ASSIGNED TASK
An image-free, word-for-word version of the records below is to be returned.
EXTRACTED RECORDS: Begin
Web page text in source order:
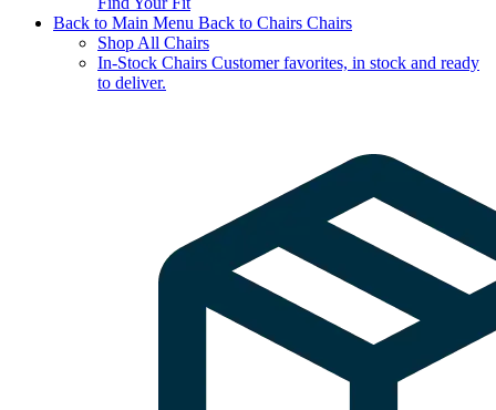
Back to Main Menu Back to Chairs Chairs
Shop All Chairs
In-Stock Chairs Customer favorites, in stock and ready
to deliver.
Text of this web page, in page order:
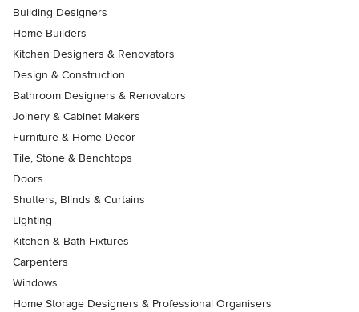
Building Designers
Home Builders
Kitchen Designers & Renovators
Design & Construction
Bathroom Designers & Renovators
Joinery & Cabinet Makers
Furniture & Home Decor
Tile, Stone & Benchtops
Doors
Shutters, Blinds & Curtains
Lighting
Kitchen & Bath Fixtures
Carpenters
Windows
Home Storage Designers & Professional Organisers
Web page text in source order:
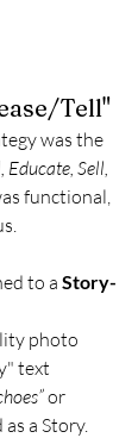
Tell"
was the
Educate, Sell,
functional,
to a Story-
photo
text
or
a Story.
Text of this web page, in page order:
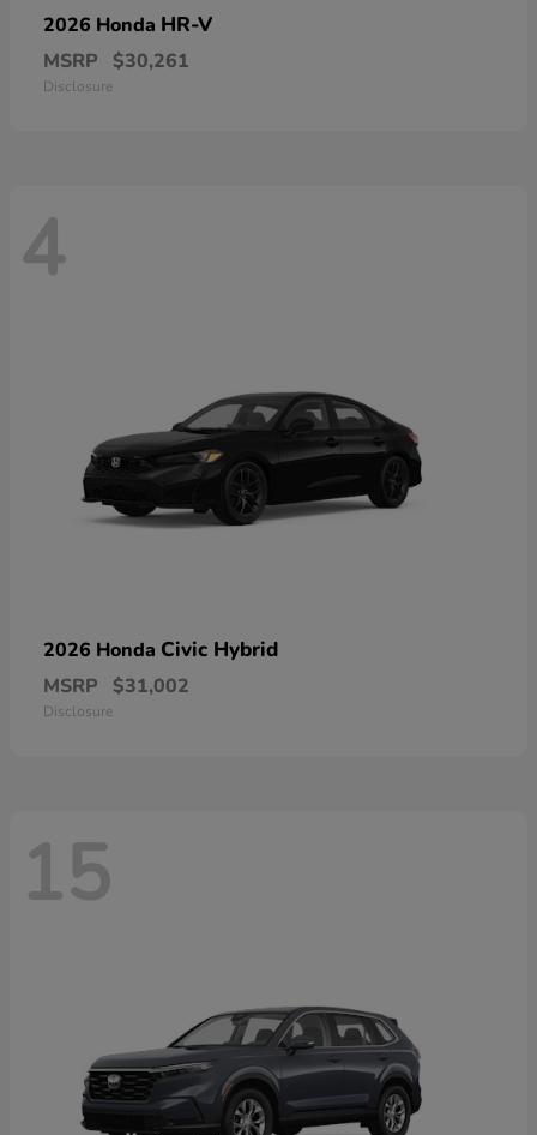
2026 Honda HR-V
MSRP $30,261
Disclosure
4
2026 Honda Civic Hybrid
MSRP $31,002
Disclosure
15
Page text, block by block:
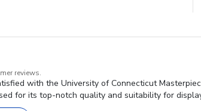
reviews.
with the University of Connecticut
for its top-notch quality and suitability for
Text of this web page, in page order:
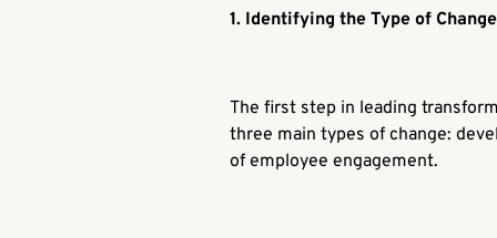
1. Identifying the Type of Change
The first step in leading
three main types of change:
of employee engagement.
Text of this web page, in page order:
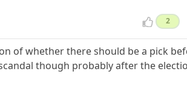
2
of whether there should be a pick
though probably after the
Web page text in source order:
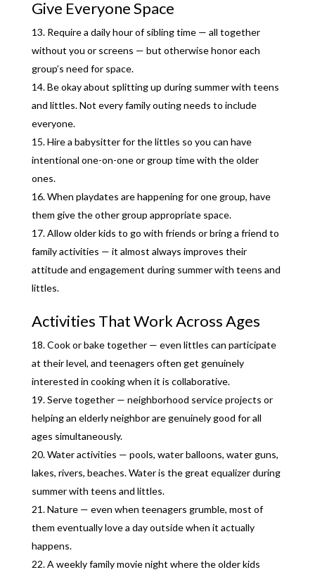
EXTRACTED RECORDS: End
RESULT FOR THIS EXERCISE
Web page text in source order:
Back to Main Menu Back to Chairs Chairs
Shop All Chairs
In-Stock Chairs Customer favorites, in stock and ready
to deliver.
Text of this web page, in page order:
Building Designers
Home Builders
Kitchen Designers & Renovators
Design & Construction
Bathroom Designers & Renovators
Joinery & Cabinet Makers
Furniture & Home Decor
Tile, Stone & Benchtops
Doors
Shutters, Blinds & Curtains
Lighting
Kitchen & Bath Fixtures
Carpenters
Windows
Home Storage Designers & Professional Organisers
Web page text in source order:
Tell"
was the
Educate, Sell,
functional,
to a Story-
photo
text
or
a Story.
Text of this web page, in page order:
2026 Honda HR-V
MSRP $30,261
Disclosure
4
2026 Honda Civic Hybrid
MSRP $31,002
Disclosure
15
Page text, block by block:
reviews.
with the University of Connecticut
for its top-notch quality and suitability for
Text of this web page, in page order:
1. Identifying the Type of Change
The first step in leading
three main types of change:
of employee engagement.
Text of this web page, in page order:
2
of whether there should be a pick
though probably after the
Web page text in source order:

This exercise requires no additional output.